PROBLEM REQUIREMENTS:
Return each line in the records below that includes "following".

MATERIAL SUPPLIED:
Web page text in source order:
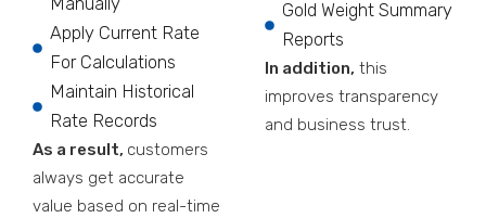
Manually
Apply Current Rate
For Calculations
Maintain Historical
Rate Records
As a result, customers
always get accurate
value based on real-time
Gold Weight Summary
Reports
In addition, this
improves transparency
and business trust.
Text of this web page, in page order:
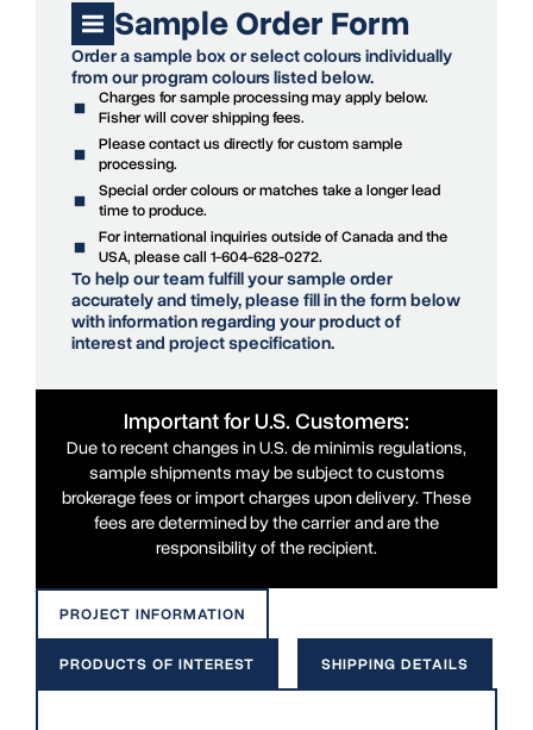
Sample Order Form
Order a sample box or select colours individually
from our program colours listed below.
Charges for sample processing may apply below.
Fisher will cover shipping fees.
Please contact us directly for custom sample
processing.
Special order colours or matches take a longer lead
time to produce.
For international inquiries outside of Canada and the
USA, please call 1-604-628-0272.
To help our team fulfill your sample order
accurately and timely, please fill in the form below
with information regarding your product of
interest and project specification.
Important for U.S. Customers:
Due to recent changes in U.S. de minimis regulations,
sample shipments may be subject to customs
brokerage fees or import charges upon delivery. These
fees are determined by the carrier and are the
responsibility of the recipient.
PROJECT INFORMATION
PRODUCTS OF INTEREST SHIPPING DETAILS
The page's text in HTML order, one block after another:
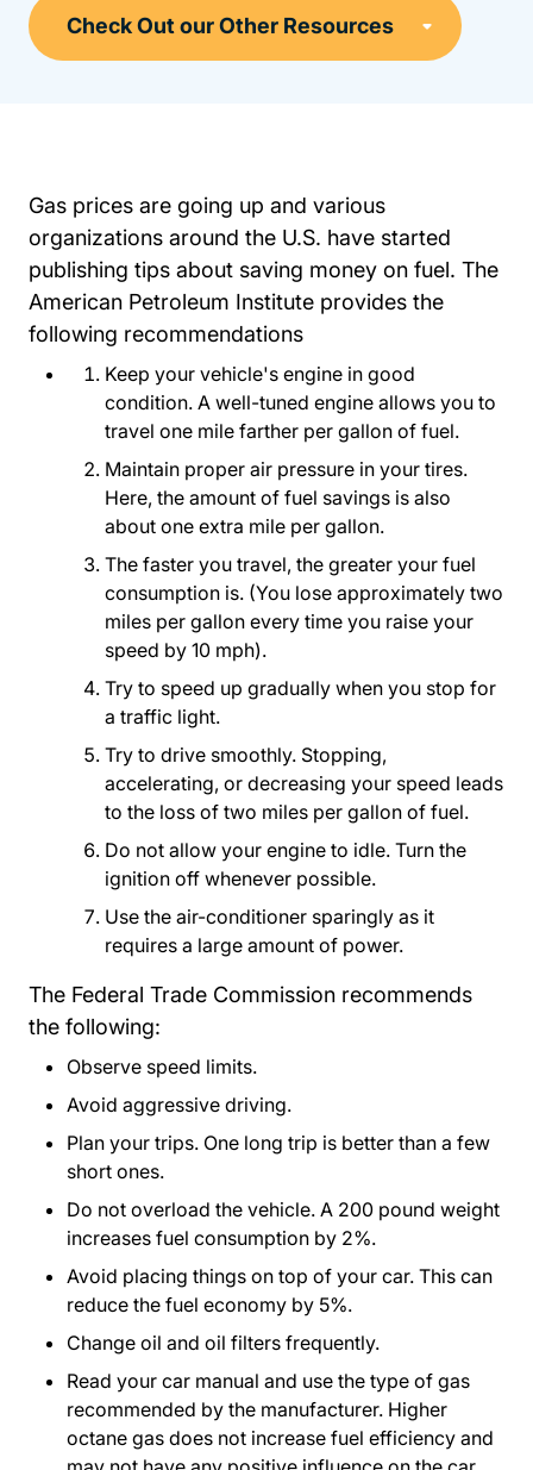
Gas prices are going up and various
organizations around the U.S. have started
publishing tips about saving money on fuel. The
American Petroleum Institute provides the
following recommendations
Keep your vehicle's engine in good
condition. A well-tuned engine allows you to
travel one mile farther per gallon of fuel.
Maintain proper air pressure in your tires.
Here, the amount of fuel savings is also
about one extra mile per gallon.
The faster you travel, the greater your fuel
consumption is. (You lose approximately two
miles per gallon every time you raise your
speed by 10 mph).
Try to speed up gradually when you stop for
a traffic light.
Try to drive smoothly. Stopping,
accelerating, or decreasing your speed leads
to the loss of two miles per gallon of fuel.
Do not allow your engine to idle. Turn the
ignition off whenever possible.
Use the air-conditioner sparingly as it
requires a large amount of power.
The Federal Trade Commission recommends
the following:
Observe speed limits.
Avoid aggressive driving.
Plan your trips. One long trip is better than a few
short ones.
Do not overload the vehicle. A 200 pound weight
increases fuel consumption by 2%.
Avoid placing things on top of your car. This can
reduce the fuel economy by 5%.
Change oil and oil filters frequently.
Read your car manual and use the type of gas
recommended by the manufacturer. Higher
octane gas does not increase fuel efficiency and
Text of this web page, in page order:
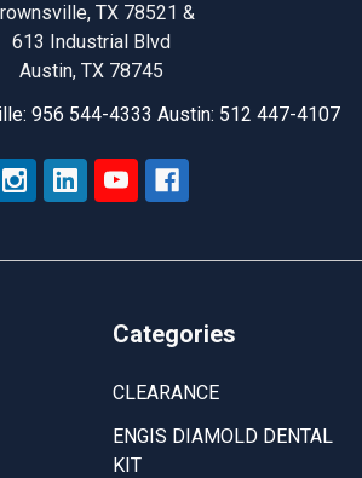
TX 78521 &
613 Industrial Blvd
Austin, TX 78745
956 544-4333 Austin: 512 447-4107
Categories
CLEARANCE
ENGIS DIAMOLD DENTAL
KIT
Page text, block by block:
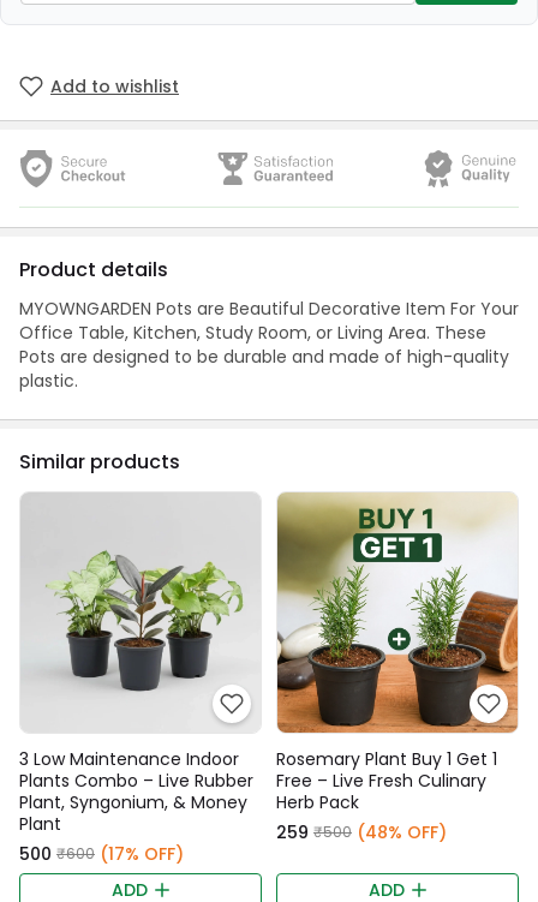
Add to wishlist
Product details
MYOWNGARDEN Pots are Beautiful Decorative Item For Your
Office Table, Kitchen, Study Room, or Living Area. These
Pots are designed to be durable and made of high-quality
plastic.
Similar products
3 Low Maintenance Indoor
Plants Combo – Live Rubber
Plant, Syngonium, & Money
Plant
₹500 ₹600 (17% OFF)
ADD
Rosemary Plant Buy 1 Get 1
Free – Live Fresh Culinary
Herb Pack
₹259 ₹500 (48% OFF)
ADD
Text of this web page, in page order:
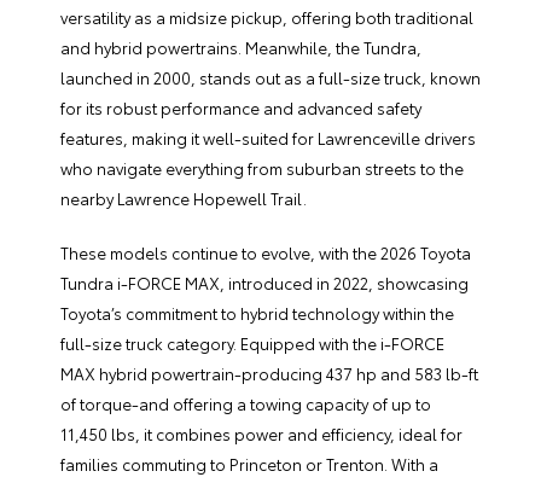
versatility as a midsize pickup, offering both traditional
and hybrid powertrains. Meanwhile, the Tundra,
launched in 2000, stands out as a full-size truck, known
for its robust performance and advanced safety
features, making it well-suited for Lawrenceville drivers
who navigate everything from suburban streets to the
nearby Lawrence Hopewell Trail.
These models continue to evolve, with the 2026 Toyota
Tundra i-FORCE MAX, introduced in 2022, showcasing
Toyota’s commitment to hybrid technology within the
full-size truck category. Equipped with the i-FORCE
MAX hybrid powertrain-producing 437 hp and 583 lb-ft
of torque-and offering a towing capacity of up to
11,450 lbs, it combines power and efficiency, ideal for
families commuting to Princeton or Trenton. With a
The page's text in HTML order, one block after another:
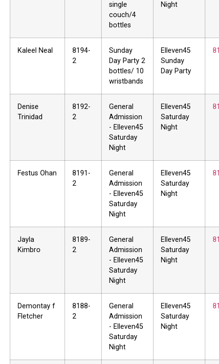
single
couch/4
bottles
Night
Kaleel Neal
8194-
2
Sunday
Day Party 2
bottles/ 10
wristbands
Elleven45
Sunday
Day Party
Denise
Trinidad
8192-
2
General
Admission
- Elleven45
Saturday
Night
Elleven45
Saturday
Night
Festus Ohan
8191-
2
General
Admission
- Elleven45
Saturday
Night
Elleven45
Saturday
Night
Jayla
Kimbro
8189-
2
General
Admission
- Elleven45
Saturday
Night
Elleven45
Saturday
Night
Demontay f
Fletcher
8188-
2
General
Admission
- Elleven45
Saturday
Night
Elleven45
Saturday
Night

ANSWER SPACE:
following recommendations
the following:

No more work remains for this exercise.